▶ _Source material_:

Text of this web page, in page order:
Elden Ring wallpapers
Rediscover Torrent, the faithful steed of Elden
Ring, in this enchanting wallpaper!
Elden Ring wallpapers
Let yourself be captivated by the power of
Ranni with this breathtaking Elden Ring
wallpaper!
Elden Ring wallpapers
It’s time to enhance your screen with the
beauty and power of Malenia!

* * *

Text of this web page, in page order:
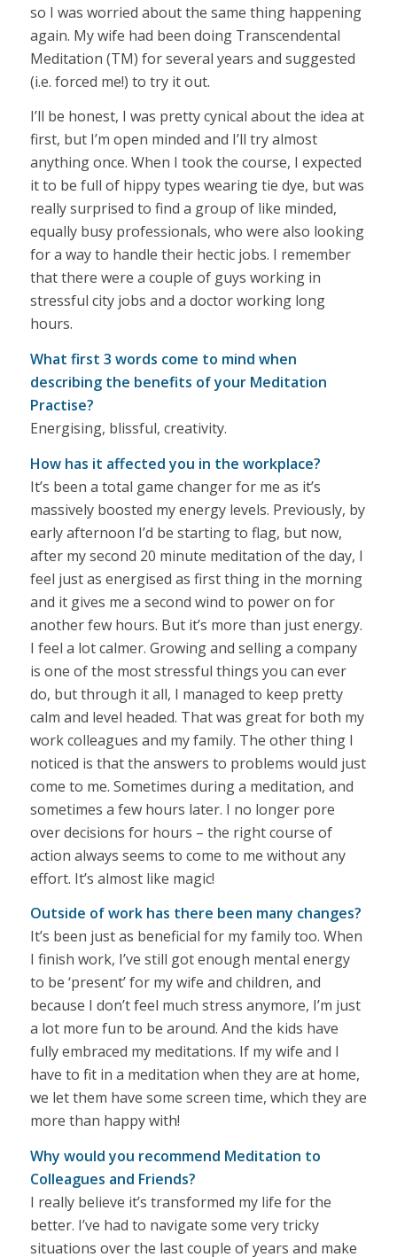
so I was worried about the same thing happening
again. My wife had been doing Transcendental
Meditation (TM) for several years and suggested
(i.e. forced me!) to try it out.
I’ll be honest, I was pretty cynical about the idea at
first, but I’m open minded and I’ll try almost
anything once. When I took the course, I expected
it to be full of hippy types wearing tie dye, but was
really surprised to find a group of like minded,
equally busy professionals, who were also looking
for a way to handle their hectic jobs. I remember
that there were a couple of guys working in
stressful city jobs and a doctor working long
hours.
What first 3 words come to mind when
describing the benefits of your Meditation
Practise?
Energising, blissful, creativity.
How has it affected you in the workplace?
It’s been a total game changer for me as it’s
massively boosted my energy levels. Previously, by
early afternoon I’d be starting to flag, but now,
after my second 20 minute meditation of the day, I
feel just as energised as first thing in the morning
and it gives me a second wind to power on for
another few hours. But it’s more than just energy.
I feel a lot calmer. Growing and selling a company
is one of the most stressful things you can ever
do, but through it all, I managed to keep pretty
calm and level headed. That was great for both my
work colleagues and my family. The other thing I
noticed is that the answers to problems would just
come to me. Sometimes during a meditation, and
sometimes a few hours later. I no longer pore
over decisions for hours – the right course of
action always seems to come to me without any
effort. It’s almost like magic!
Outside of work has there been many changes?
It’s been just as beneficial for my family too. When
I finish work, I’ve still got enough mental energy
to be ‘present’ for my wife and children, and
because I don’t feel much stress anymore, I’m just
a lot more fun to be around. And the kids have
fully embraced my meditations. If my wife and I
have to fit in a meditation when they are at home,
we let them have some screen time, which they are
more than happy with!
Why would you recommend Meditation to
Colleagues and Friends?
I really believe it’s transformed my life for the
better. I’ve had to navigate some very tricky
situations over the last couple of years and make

▶ _Exercise instructions_:
Reproduce exactly the stretch of the material above that starts at the line with "Ranni with this breathtaking Elden Ring" and ends at the line with "beauty and power of Malenia!", both included, and nothing else.

▶ _The completed task_:
Ranni with this breathtaking Elden Ring
wallpaper!
Elden Ring wallpapers
It’s time to enhance your screen with the
beauty and power of Malenia!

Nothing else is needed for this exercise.